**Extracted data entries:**
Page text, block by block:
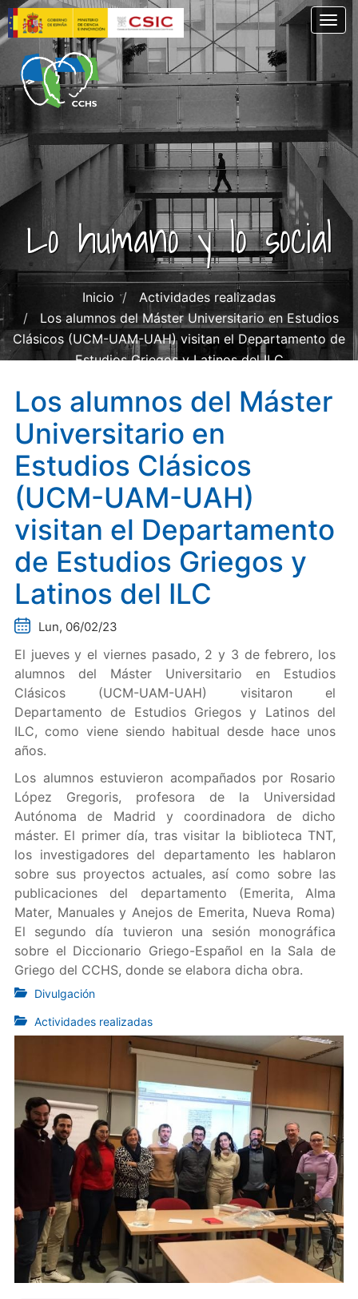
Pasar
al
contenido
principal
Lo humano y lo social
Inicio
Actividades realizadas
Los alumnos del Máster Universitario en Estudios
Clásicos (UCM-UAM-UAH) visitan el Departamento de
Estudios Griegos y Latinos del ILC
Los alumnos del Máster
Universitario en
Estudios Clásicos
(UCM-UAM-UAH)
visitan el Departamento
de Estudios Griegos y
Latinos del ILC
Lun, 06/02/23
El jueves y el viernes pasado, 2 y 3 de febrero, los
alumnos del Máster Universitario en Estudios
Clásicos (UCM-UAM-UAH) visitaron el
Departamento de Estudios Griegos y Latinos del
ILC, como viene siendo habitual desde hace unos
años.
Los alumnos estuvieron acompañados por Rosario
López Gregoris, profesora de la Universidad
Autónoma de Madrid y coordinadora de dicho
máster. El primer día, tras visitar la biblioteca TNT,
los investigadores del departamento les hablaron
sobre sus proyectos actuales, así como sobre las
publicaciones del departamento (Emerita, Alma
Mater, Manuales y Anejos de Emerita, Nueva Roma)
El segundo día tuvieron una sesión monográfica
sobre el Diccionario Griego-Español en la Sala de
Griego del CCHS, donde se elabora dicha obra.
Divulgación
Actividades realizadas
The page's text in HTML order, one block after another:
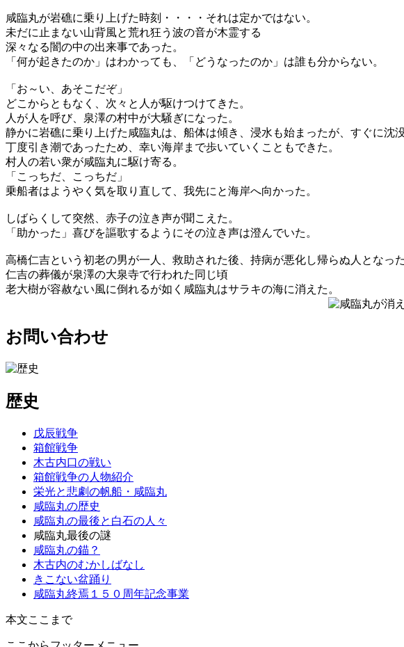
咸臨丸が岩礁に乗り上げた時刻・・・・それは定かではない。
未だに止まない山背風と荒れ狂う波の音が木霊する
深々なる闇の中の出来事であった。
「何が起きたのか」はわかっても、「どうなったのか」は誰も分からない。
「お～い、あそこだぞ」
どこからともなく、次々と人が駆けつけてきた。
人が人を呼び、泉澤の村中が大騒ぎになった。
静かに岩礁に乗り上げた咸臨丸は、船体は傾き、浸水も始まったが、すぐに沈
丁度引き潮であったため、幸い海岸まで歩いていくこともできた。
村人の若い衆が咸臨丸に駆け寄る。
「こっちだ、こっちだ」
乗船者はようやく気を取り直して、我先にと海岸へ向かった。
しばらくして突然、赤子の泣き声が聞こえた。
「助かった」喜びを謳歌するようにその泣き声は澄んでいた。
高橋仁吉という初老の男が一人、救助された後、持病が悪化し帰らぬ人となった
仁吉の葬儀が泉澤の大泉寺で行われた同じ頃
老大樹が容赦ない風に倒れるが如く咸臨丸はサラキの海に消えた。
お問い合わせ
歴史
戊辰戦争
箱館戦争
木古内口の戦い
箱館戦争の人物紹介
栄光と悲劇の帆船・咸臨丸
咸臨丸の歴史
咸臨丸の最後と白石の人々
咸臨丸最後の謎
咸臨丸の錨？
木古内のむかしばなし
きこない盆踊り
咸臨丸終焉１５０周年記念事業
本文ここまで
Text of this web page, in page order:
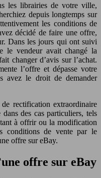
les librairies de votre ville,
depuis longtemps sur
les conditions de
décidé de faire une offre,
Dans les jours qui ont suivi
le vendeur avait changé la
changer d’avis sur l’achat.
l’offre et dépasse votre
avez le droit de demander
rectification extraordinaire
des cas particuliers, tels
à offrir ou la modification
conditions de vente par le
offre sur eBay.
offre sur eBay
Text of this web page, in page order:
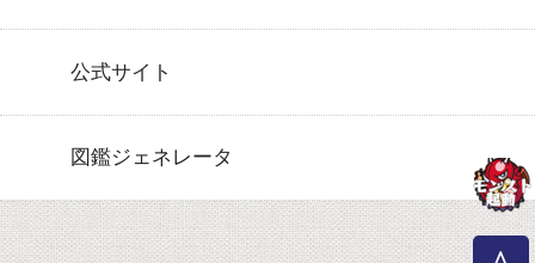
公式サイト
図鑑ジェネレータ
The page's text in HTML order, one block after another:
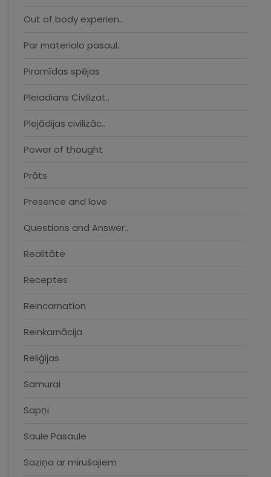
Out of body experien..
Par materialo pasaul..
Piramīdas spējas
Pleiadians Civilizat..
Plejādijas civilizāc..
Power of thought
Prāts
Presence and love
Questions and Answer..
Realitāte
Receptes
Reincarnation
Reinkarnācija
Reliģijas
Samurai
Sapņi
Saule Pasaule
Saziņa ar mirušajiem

==

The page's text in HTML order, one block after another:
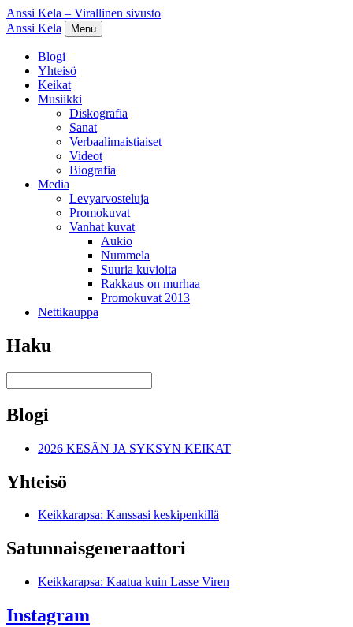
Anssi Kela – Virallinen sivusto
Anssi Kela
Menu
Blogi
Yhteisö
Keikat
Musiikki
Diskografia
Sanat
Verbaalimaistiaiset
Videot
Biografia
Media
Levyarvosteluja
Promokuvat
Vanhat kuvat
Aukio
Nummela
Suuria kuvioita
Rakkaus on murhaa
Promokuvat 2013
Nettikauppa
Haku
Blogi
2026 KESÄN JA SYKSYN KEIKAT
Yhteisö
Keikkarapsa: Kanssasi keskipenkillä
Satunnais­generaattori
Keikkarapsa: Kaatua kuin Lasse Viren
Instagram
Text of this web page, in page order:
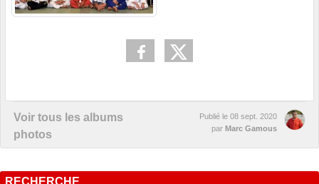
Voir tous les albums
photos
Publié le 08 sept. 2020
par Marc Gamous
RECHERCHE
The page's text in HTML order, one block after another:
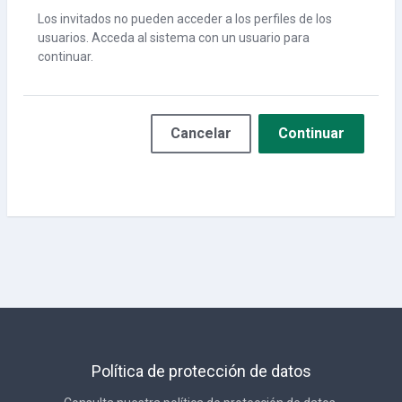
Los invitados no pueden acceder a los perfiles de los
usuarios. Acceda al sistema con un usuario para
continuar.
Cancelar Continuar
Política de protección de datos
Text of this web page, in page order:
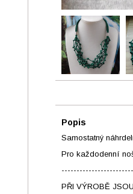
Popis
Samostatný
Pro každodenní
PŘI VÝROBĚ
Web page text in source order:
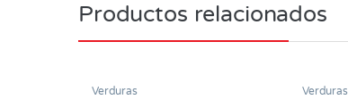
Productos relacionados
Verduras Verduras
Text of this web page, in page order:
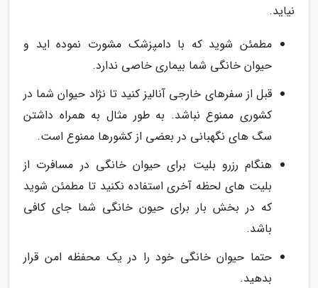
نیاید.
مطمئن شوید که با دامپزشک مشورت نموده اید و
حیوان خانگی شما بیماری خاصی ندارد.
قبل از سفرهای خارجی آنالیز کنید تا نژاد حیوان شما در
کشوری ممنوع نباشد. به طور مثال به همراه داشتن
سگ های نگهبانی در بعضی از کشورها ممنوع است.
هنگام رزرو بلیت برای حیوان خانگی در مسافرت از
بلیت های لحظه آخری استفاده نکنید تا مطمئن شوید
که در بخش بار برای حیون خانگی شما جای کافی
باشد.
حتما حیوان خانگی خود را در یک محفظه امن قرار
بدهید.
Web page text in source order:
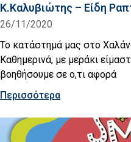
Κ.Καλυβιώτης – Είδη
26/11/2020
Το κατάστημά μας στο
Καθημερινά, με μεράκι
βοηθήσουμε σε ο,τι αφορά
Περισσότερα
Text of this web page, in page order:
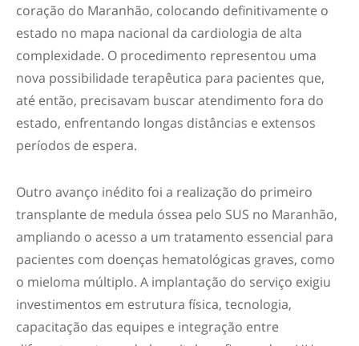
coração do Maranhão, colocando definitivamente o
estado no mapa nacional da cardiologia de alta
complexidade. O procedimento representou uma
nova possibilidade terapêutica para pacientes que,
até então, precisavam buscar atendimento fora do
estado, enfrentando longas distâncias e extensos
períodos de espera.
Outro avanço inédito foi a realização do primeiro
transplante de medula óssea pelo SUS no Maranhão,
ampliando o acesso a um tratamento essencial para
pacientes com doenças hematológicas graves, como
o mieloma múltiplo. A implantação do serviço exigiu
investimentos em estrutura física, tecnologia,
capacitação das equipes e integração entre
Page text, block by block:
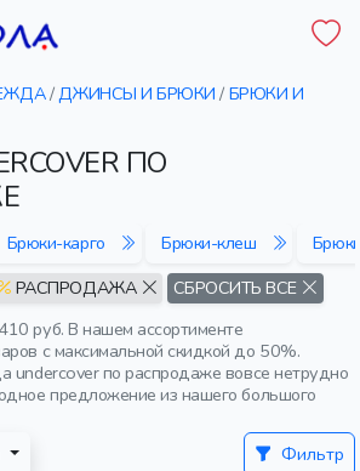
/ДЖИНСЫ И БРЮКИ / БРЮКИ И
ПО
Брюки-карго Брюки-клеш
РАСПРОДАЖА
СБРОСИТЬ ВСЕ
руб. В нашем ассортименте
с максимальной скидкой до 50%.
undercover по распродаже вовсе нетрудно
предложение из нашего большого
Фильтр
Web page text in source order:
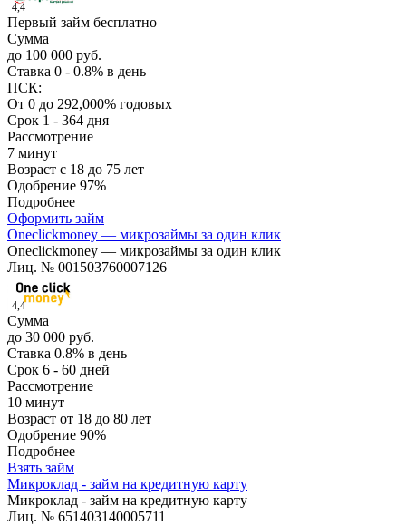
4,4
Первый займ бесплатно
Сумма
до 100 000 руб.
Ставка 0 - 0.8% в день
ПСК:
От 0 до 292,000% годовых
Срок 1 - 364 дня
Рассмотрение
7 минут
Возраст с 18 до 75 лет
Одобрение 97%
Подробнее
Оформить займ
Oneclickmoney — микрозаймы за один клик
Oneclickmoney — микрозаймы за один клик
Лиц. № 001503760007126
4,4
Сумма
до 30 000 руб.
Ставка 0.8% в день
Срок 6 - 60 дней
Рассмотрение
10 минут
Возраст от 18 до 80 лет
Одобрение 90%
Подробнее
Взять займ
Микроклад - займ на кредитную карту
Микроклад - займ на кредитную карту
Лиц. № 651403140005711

**YOUR TASK:** Would you copy the lines above exactly, starting with the one that has "کشوری ممنوع نباشد. به طور مثال به همراه داشتن" and ending with the one that has "до 30 000 руб.", both included, without the pictures?

**ANSWER SPACE:**
کشوری ممنوع نباشد. به طور مثال به همراه داشتن
سگ های نگهبانی در بعضی از کشورها ممنوع است.
هنگام رزرو بلیت برای حیوان خانگی در مسافرت از
بلیت های لحظه آخری استفاده نکنید تا مطمئن شوید
که در بخش بار برای حیون خانگی شما جای کافی
باشد.
حتما حیوان خانگی خود را در یک محفظه امن قرار
بدهید.
Web page text in source order:
Κ.Καλυβιώτης – Είδη
26/11/2020
Το κατάστημά μας στο
Καθημερινά, με μεράκι
βοηθήσουμε σε ο,τι αφορά
Περισσότερα
Text of this web page, in page order:
coração do Maranhão, colocando definitivamente o
estado no mapa nacional da cardiologia de alta
complexidade. O procedimento representou uma
nova possibilidade terapêutica para pacientes que,
até então, precisavam buscar atendimento fora do
estado, enfrentando longas distâncias e extensos
períodos de espera.
Outro avanço inédito foi a realização do primeiro
transplante de medula óssea pelo SUS no Maranhão,
ampliando o acesso a um tratamento essencial para
pacientes com doenças hematológicas graves, como
o mieloma múltiplo. A implantação do serviço exigiu
investimentos em estrutura física, tecnologia,
capacitação das equipes e integração entre
Page text, block by block:
/ДЖИНСЫ И БРЮКИ / БРЮКИ И
ПО
Брюки-карго Брюки-клеш
РАСПРОДАЖА
СБРОСИТЬ ВСЕ
руб. В нашем ассортименте
с максимальной скидкой до 50%.
undercover по распродаже вовсе нетрудно
предложение из нашего большого
Фильтр
Web page text in source order:
4,4
Первый займ бесплатно
Сумма
до 100 000 руб.
Ставка 0 - 0.8% в день
ПСК:
От 0 до 292,000% годовых
Срок 1 - 364 дня
Рассмотрение
7 минут
Возраст с 18 до 75 лет
Одобрение 97%
Подробнее
Оформить займ
Oneclickmoney — микрозаймы за один клик
Oneclickmoney — микрозаймы за один клик
Лиц. № 001503760007126
4,4
Сумма
до 30 000 руб.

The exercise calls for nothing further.